Bob blieb gewissermaßen die Spucke weg. Wie konnte er diese Wortmeldung anders interpretieren als einen Angriff auf Microsoft´s Kerngeschäft? Was er in diesem Moment übersah, war, dass dieser CIO einfach frustriert war aufgrund der vielen Updates, die man vor allem als Großkunde zu installieren und zu verteilen gezwungen ist, wenn man Microsoft Software einsetzt – Security Patches, Service Packs, Bug Fixes, etc.

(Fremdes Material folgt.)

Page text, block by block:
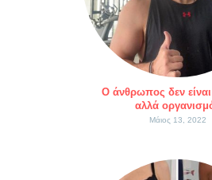
Ο άνθρωπος δεν
αλλά
Μάιος 13, 2022
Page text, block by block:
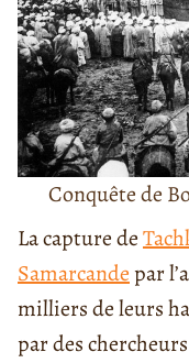
Conquête de
La capture de
Samarcandepar
milliers de leurs
par des
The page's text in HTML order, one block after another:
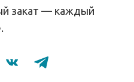
закат — каждый
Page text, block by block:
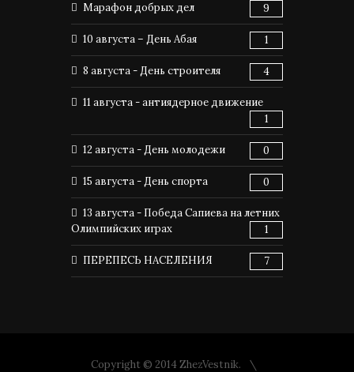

Look”, setzte dieser CIO fort, um sich zu erklären: “We want the features, we love the function that you give us. But you put all the burden on us. You make us deploy all the infrastructure, you make us do all the work. We want this as a service. We want you to take that on.

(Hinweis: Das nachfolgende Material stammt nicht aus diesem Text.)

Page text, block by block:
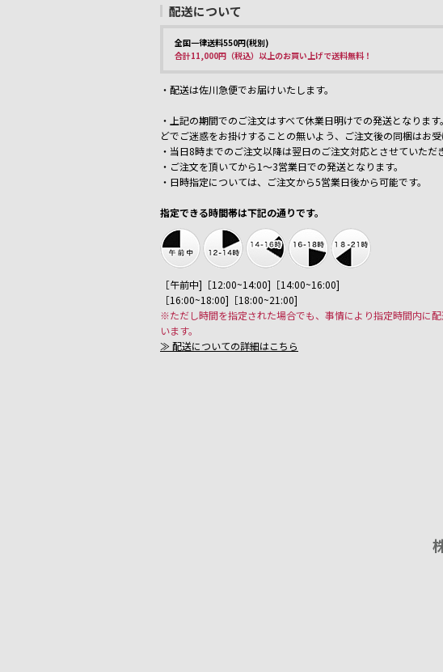
配送について
全国一律送料550円(税別)
合計11,000円（税込）以上のお買い上げで送料無料！
・配送は佐川急便でお届けいたします。
・上記の期間でのご注文はすべて休業日明けでの発送となりま
どでご迷惑をお掛けすることの無いよう、ご注文後の同梱はお受
・当日8時までのご注文以降は翌日のご注文対応とさせていただ
・ご注文を頂いてから1～3営業日での発送となります。
・日時指定については、ご注文から5営業日後から可能です。
指定できる時間帯は下記の通りです。
［午前中]［12:00~14:00]［14:00~16:00]
［16:00~18:00]［18:00~21:00]
※ただし時間を指定された場合でも、事情により指定時間内に
います。
≫ 配送についての詳細はこちら

Bob Muglia erinnert sich so genau daran, weil er in diesem Moment spürte, dass hier eine ganze Industrie neu gedacht werden wollte: “It was really at that moment I got it; I got what cloud computing was all about. What he was asking for was for me to deliver IT as a service.”

Das neue Azure-Bindeglied von Microsoft

Mit der neuen Azure Appliance, die letzte Woche vorgestellt wurde, reagiert Microsoft nun punktgenau auf diesen CIO-Vorstoß. Sie verbindet “die Skaleneffekte sowie die Kostenvorteile der Public Cloud mit den Vorteilen der Private Cloud wie Datenhoheit und Standortwahl”, wie Ulrich Roderer auf SearchDataCenter.de hervorhebt. Denn mit der neuen Azure Appliance können große Unternehmen, Service Provider, Microsoft-Partner und öffentliche Einrichtungen jetzt Azure als Private Cloud auch in ihren eigenen Rechenzentren hosten. “It’s like a cable set-top box for the corporate data center. Instead of having to install alerts and patches every month, corporate customers won’t have to worry because Microsoft will do it for them”. (Seattle Times)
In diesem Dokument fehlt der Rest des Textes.